=== Begin Enclosure ===
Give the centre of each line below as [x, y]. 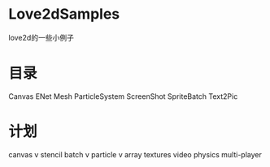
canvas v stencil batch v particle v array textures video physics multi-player [135, 154]
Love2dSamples [64, 14]
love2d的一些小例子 [41, 37]
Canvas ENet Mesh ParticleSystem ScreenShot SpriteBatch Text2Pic [123, 96]
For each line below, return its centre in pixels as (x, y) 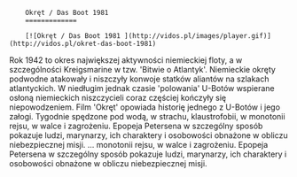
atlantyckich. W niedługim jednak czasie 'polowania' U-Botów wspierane (142, 88)
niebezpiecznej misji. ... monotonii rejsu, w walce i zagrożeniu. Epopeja (139, 145)
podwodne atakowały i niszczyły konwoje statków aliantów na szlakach (139, 79)
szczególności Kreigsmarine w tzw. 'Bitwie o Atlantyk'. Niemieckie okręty (143, 69)
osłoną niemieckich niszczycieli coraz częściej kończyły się (118, 98)
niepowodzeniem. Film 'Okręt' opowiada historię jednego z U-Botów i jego (145, 107)
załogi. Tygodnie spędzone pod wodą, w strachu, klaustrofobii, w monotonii (147, 116)
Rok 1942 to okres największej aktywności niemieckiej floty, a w (126, 60)
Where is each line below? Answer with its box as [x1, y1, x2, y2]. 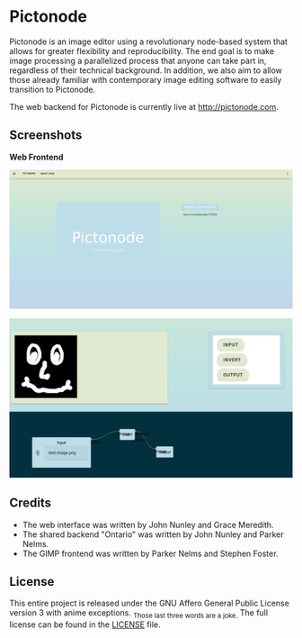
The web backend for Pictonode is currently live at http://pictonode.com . [9, 101, 279, 112]
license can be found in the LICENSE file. [9, 619, 161, 630]
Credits [9, 496, 52, 511]
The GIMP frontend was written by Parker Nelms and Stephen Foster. [22, 548, 279, 559]
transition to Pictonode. [9, 84, 96, 95]
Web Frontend [9, 151, 64, 162]
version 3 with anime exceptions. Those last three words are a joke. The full [9, 607, 268, 621]
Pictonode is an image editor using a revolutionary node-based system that [9, 36, 288, 47]
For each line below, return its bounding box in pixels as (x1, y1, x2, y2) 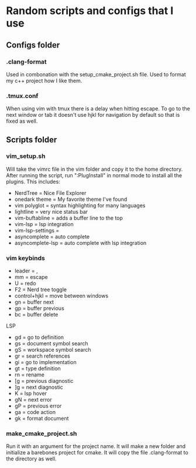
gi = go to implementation (14, 359, 77, 366)
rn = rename (14, 371, 45, 378)
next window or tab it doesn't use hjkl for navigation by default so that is (6, 112, 180, 119)
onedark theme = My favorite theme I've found (14, 196, 128, 203)
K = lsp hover (14, 390, 47, 397)
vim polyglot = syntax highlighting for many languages (14, 201, 146, 209)
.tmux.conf (6, 92, 39, 100)
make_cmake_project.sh (6, 430, 77, 438)
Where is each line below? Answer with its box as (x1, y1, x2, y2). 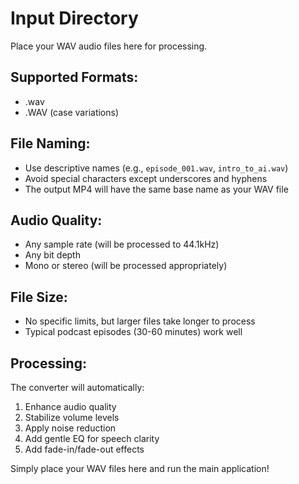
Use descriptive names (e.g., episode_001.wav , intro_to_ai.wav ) (24, 162, 289, 174)
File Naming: (10, 135, 91, 152)
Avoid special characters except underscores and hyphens (24, 172, 268, 184)
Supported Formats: (10, 69, 139, 86)
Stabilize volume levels (24, 412, 120, 423)
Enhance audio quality (24, 401, 117, 412)
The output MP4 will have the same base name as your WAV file (24, 183, 289, 195)
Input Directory (10, 7, 139, 30)
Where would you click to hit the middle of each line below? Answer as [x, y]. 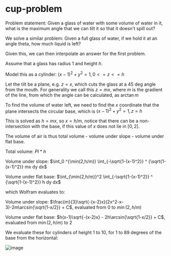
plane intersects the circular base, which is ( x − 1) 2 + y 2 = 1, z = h [74, 111]
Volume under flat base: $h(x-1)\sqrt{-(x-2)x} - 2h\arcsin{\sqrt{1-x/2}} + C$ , [85, 217]
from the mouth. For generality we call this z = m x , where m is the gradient [84, 89]
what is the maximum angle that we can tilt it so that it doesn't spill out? [80, 28]
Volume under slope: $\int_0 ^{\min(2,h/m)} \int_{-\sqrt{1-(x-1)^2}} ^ [76, 162]
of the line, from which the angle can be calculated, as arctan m [72, 95]
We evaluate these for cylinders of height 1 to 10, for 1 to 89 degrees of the [83, 233]
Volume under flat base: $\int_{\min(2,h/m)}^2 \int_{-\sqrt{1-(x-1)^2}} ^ [79, 177]
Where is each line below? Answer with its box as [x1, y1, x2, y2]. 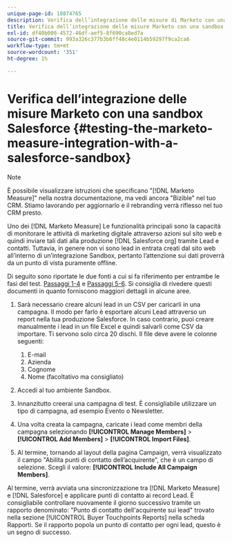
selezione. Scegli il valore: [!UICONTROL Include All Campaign [17, 463, 197, 471]
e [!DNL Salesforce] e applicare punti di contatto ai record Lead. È [7, 491, 195, 499]
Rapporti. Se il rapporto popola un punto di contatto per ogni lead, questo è [7, 520, 221, 528]
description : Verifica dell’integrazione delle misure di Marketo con [7, 17, 215, 24]
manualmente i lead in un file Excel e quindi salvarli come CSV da [17, 322, 203, 330]
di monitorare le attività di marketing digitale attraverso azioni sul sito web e [7, 229, 222, 238]
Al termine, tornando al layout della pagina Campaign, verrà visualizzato [17, 448, 222, 456]
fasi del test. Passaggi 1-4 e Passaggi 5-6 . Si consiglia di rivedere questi [7, 279, 212, 287]
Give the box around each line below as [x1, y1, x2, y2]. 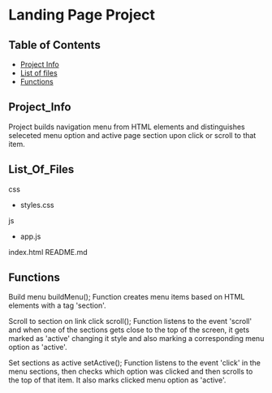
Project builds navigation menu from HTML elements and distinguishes [8, 122, 245, 132]
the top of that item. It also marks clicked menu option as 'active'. [8, 375, 227, 385]
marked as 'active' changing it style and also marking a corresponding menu [8, 334, 265, 343]
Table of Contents [8, 38, 101, 52]
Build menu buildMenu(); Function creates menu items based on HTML [8, 292, 245, 302]
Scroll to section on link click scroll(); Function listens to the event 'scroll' [8, 317, 253, 326]
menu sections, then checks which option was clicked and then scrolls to [8, 367, 253, 377]
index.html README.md [8, 247, 88, 257]
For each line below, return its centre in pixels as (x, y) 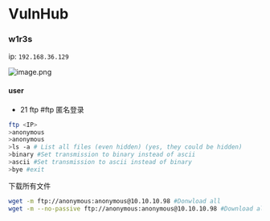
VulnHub (39, 14)
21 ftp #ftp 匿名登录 (52, 109)
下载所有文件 (29, 186)
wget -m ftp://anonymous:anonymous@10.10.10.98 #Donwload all (115, 201)
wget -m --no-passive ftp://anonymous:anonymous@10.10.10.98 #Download (131, 209)
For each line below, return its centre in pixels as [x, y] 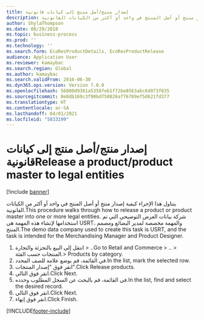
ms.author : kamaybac [32, 74]
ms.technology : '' [29, 46]
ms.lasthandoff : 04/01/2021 [42, 114]
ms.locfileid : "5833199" [38, 119]
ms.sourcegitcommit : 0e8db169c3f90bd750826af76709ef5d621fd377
=== End Enclosure ===
■ Your goal: If a record holds a picture, leave the picture out and copy everything else exactly.

■ Expected output:
Give the centre of each line below as [x, y]. 
canvas v stencil batch v particle v array textures video physics multi-player [135, 154]
Love2dSamples [64, 14]
love2d的一些小例子 [41, 37]
Canvas ENet Mesh ParticleSystem ScreenShot SpriteBatch Text2Pic [123, 96]
For each line below, return its centre in pixels as (x, y) 
atlantyckich. W niedługim jednak czasie 'polowania' U-Botów wspierane (142, 88)
niebezpiecznej misji. ... monotonii rejsu, w walce i zagrożeniu. Epopeja (139, 145)
podwodne atakowały i niszczyły konwoje statków aliantów na szlakach (139, 79)
szczególności Kreigsmarine w tzw. 'Bitwie o Atlantyk'. Niemieckie okręty (143, 69)
osłoną niemieckich niszczycieli coraz częściej kończyły się (118, 98)
niepowodzeniem. Film 'Okręt' opowiada historię jednego z U-Botów i jego (145, 107)
załogi. Tygodnie spędzone pod wodą, w strachu, klaustrofobii, w monotonii (147, 116)
Rok 1942 to okres największej aktywności niemieckiej floty, a w (126, 60)
Where is each line below? Answer with its box as [x1, y1, x2, y2]. 
The web backend for Pictonode is currently live at http://pictonode.com . [9, 101, 279, 112]
license can be found in the LICENSE file. [9, 619, 161, 630]
Credits [9, 496, 52, 511]
The GIMP frontend was written by Parker Nelms and Stephen Foster. [22, 548, 279, 559]
transition to Pictonode. [9, 84, 96, 95]
Web Frontend [9, 151, 64, 162]
version 3 with anime exceptions. Those last three words are a joke. The full [9, 607, 268, 621]
Pictonode is an image editor using a revolutionary node-based system that [9, 36, 288, 47]
For each line below, return its bounding box in pixels as (x1, y1, x2, y2) 
gi = go to implementation (14, 359, 77, 366)
rn = rename (14, 371, 45, 378)
next window or tab it doesn't use hjkl for navigation by default so that is (6, 112, 180, 119)
onedark theme = My favorite theme I've found (14, 196, 128, 203)
K = lsp hover (14, 390, 47, 397)
vim polyglot = syntax highlighting for many languages (14, 201, 146, 209)
.tmux.conf (6, 92, 39, 100)
make_cmake_project.sh (6, 430, 77, 438)
Where is each line below? Answer with its box as (x1, y1, x2, y2). 
Use descriptive names (e.g., episode_001.wav , intro_to_ai.wav ) (24, 162, 289, 174)
File Naming: (10, 135, 91, 152)
Avoid special characters except underscores and hyphens (24, 172, 268, 184)
Supported Formats: (10, 69, 139, 86)
Stabilize volume levels (24, 412, 120, 423)
Enhance audio quality (24, 401, 117, 412)
The output MP4 will have the same base name as your WAV file (24, 183, 289, 195)
Input Directory (10, 7, 139, 30)
Where would you click to hit the middle of each line below? Answer as [x, y]. 
plane intersects the circular base, which is ( x − 1) 2 + y 2 = 1, z = h [74, 111]
Volume under flat base: $h(x-1)\sqrt{-(x-2)x} - 2h\arcsin{\sqrt{1-x/2}} + C$ , [85, 217]
from the mouth. For generality we call this z = m x , where m is the gradient [84, 89]
what is the maximum angle that we can tilt it so that it doesn't spill out? [80, 28]
Volume under slope: $\int_0 ^{\min(2,h/m)} \int_{-\sqrt{1-(x-1)^2}} ^ [76, 162]
of the line, from which the angle can be calculated, as arctan m [72, 95]
We evaluate these for cylinders of height 1 to 10, for 1 to 89 degrees of the [83, 233]
Volume under flat base: $\int_{\min(2,h/m)}^2 \int_{-\sqrt{1-(x-1)^2}} ^ [79, 177]
Where is each line below? Answer with its box as [x1, y1, x2, y2]. 
selezione. Scegli il valore: [!UICONTROL Include All Campaign [17, 463, 197, 471]
e [!DNL Salesforce] e applicare punti di contatto ai record Lead. È [7, 491, 195, 499]
Rapporti. Se il rapporto popola un punto di contatto per ogni lead, questo è [7, 520, 221, 528]
description : Verifica dell’integrazione delle misure di Marketo con [7, 17, 215, 24]
manualmente i lead in un file Excel e quindi salvarli come CSV da [17, 322, 203, 330]
di monitorare le attività di marketing digitale attraverso azioni sul sito web e [7, 229, 222, 238]
Al termine, tornando al layout della pagina Campaign, verrà visualizzato [17, 448, 222, 456]
fasi del test. Passaggi 1-4 e Passaggi 5-6 . Si consiglia di rivedere questi [7, 279, 212, 287]
Give the box around each line below as [x1, y1, x2, y2]. 
Project builds navigation menu from HTML elements and distinguishes [8, 122, 245, 132]
the top of that item. It also marks clicked menu option as 'active'. [8, 375, 227, 385]
marked as 'active' changing it style and also marking a corresponding menu [8, 334, 265, 343]
Table of Contents [8, 38, 101, 52]
Build menu buildMenu(); Function creates menu items based on HTML [8, 292, 245, 302]
Scroll to section on link click scroll(); Function listens to the event 'scroll' [8, 317, 253, 326]
menu sections, then checks which option was clicked and then scrolls to [8, 367, 253, 377]
index.html README.md [8, 247, 88, 257]
For each line below, return its centre in pixels as (x, y) 
VulnHub (39, 14)
21 ftp #ftp 匿名登录 (52, 109)
下载所有文件 (29, 186)
wget -m ftp://anonymous:anonymous@10.10.10.98 #Donwload all (115, 201)
wget -m --no-passive ftp://anonymous:anonymous@10.10.10.98 #Download (131, 209)
For each line below, return its centre in pixels as [x, y] 
ms.author : kamaybac [32, 74]
ms.technology : '' [29, 46]
ms.lasthandoff : 04/01/2021 [42, 114]
ms.locfileid : "5833199" [38, 119]
ms.sourcegitcommit : 0e8db169c3f90bd750826af76709ef5d621fd377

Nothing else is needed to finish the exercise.